Data in this exercise below:

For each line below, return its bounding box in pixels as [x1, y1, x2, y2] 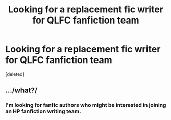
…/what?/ [5, 86, 37, 95]
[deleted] [5, 71, 25, 77]
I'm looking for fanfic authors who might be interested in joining [5, 102, 166, 109]
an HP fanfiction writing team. [5, 108, 81, 115]
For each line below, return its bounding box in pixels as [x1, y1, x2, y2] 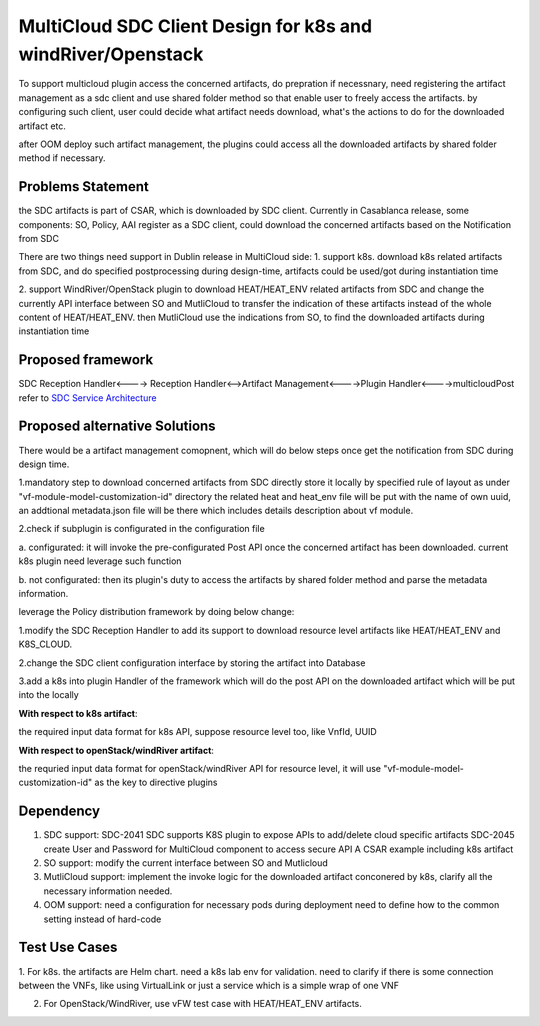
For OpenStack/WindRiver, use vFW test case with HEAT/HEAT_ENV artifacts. [43, 998, 362, 1010]
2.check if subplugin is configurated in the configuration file [18, 523, 265, 535]
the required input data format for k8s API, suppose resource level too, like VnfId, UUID [18, 726, 377, 738]
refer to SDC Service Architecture [18, 391, 157, 404]
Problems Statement [18, 178, 150, 195]
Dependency [18, 803, 100, 820]
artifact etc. [18, 120, 67, 132]
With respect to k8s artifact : [18, 707, 139, 719]
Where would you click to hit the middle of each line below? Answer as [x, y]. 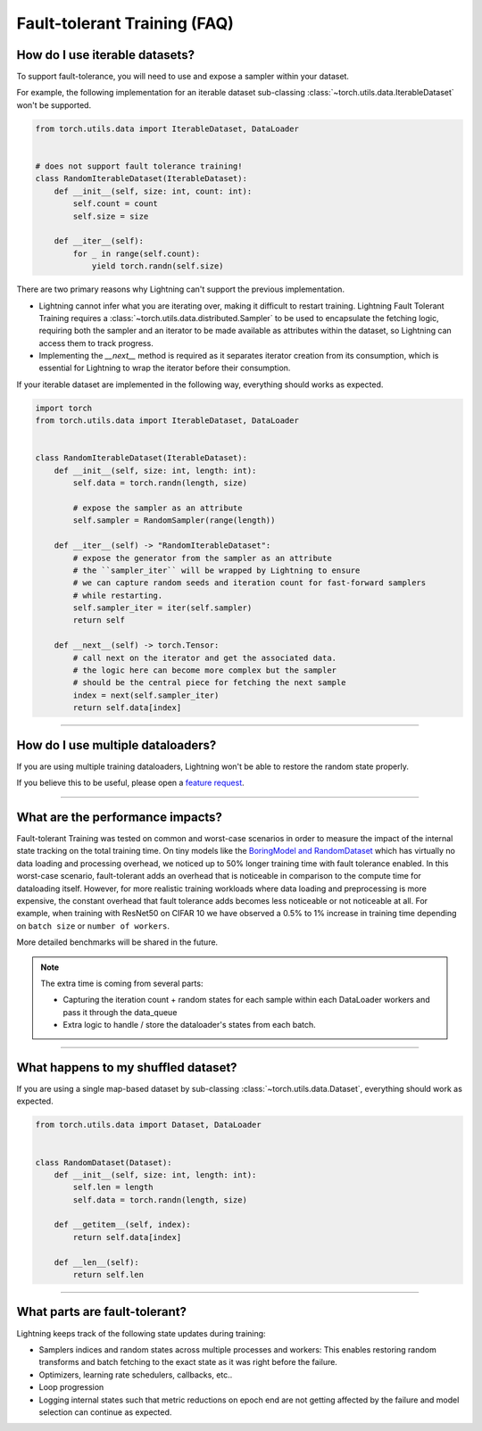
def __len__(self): [97, 1262]
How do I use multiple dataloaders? [116, 745]
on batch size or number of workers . [93, 926]
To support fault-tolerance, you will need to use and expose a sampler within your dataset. [183, 77]
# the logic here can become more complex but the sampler [205, 670]
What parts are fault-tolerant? [102, 1312]
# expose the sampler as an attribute [158, 508]
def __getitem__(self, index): [122, 1225]
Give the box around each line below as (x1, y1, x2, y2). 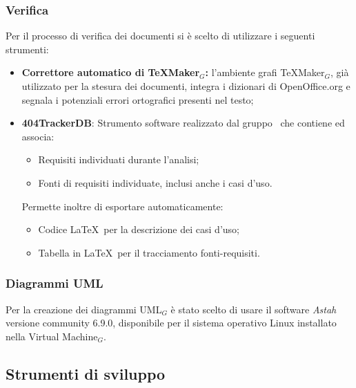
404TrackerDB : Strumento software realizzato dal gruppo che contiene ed (21, 116, 345, 130)
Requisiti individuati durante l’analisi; (38, 152, 199, 167)
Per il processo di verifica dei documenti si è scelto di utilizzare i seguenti (6, 28, 315, 43)
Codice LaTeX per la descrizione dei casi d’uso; (38, 222, 239, 237)
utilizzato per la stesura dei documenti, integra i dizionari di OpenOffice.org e (21, 79, 350, 93)
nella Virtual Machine (6, 329, 98, 343)
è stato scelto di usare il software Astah (170, 302, 337, 316)
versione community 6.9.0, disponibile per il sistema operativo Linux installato (6, 315, 337, 330)

End of Data in this exercise.

Assignment — A complete answer reproduces every line of the records in which the word "documenti" occurs.

Output of the exercise —
Per il processo di verifica dei documenti si è scelto di utilizzare i seguenti (6, 28, 315, 43)
utilizzato per la stesura dei documenti, integra i dizionari di OpenOffice.org e (21, 79, 350, 93)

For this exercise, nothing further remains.